Matrix Co-completion for Multi-label Classification with Missing Features and Labels
This work addresses a challenging multi-label classification scenario with missing data, offering a novel approach that could benefit applications in domains like text or image tagging, though it appears incremental by building on matrix completion techniques.
The paper tackles the problem of multi-label classification with missing features and labels by proposing a co-completion algorithm that assumes a latent matrix with low-rank structure, addressing limitations of existing linear methods and achieving improved performance in experiments.
We consider a challenging multi-label classification problem where both feature matrix $\X$ and label matrix $\Y$ have missing entries.

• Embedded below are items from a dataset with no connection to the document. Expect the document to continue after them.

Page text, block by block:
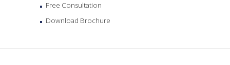
Free Consultation
Download Brochure
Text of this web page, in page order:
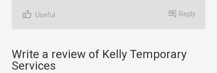
Useful Reply
Write a review of Kelly Temporary
Services
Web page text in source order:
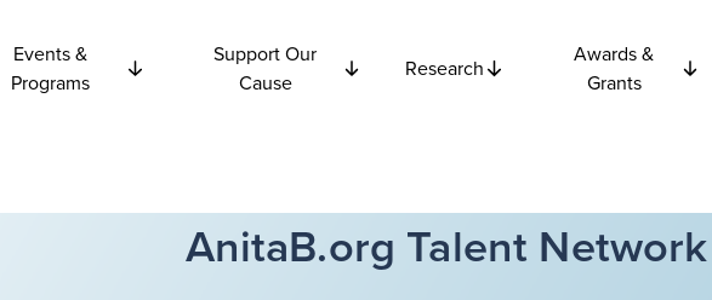
Events &
Programs
Support Our
Cause
Research
Awards &
Grants
AnitaB.org Talent Network
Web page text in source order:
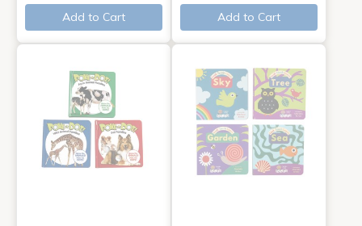
Add to Cart
Add to Cart

An existing method concatenated $\X$ and $\Y$ as $[\X; \Y]$ and applied a matrix completion (MC) method to fill the missing entries, under the assumption that $[\X; \Y]$ is of low-rank. However, since entries of $\Y$ take binary values in the multi-label setting, it is unlikely that $\Y$ is of low-rank. Moreover, such assumption implies a linear relationship between $\X$ and $\Y$ which may not hold in practice. In this paper, we consider a latent matrix $\Z$ that produces the probability $σ(Z_{ij})$ of generating label $Y_{ij}$, where $σ(\cdot)$ is nonlinear. Considering label correlation, we assume $[\X; \Z]$ is of low-rank, and propose an MC algorithm based on subgradient descent named co-completion (COCO) motivated by elastic net and one-bit MC. We give a theoretical bound on the recovery effect of COCO and demonstrate its practical usefulness through experiments.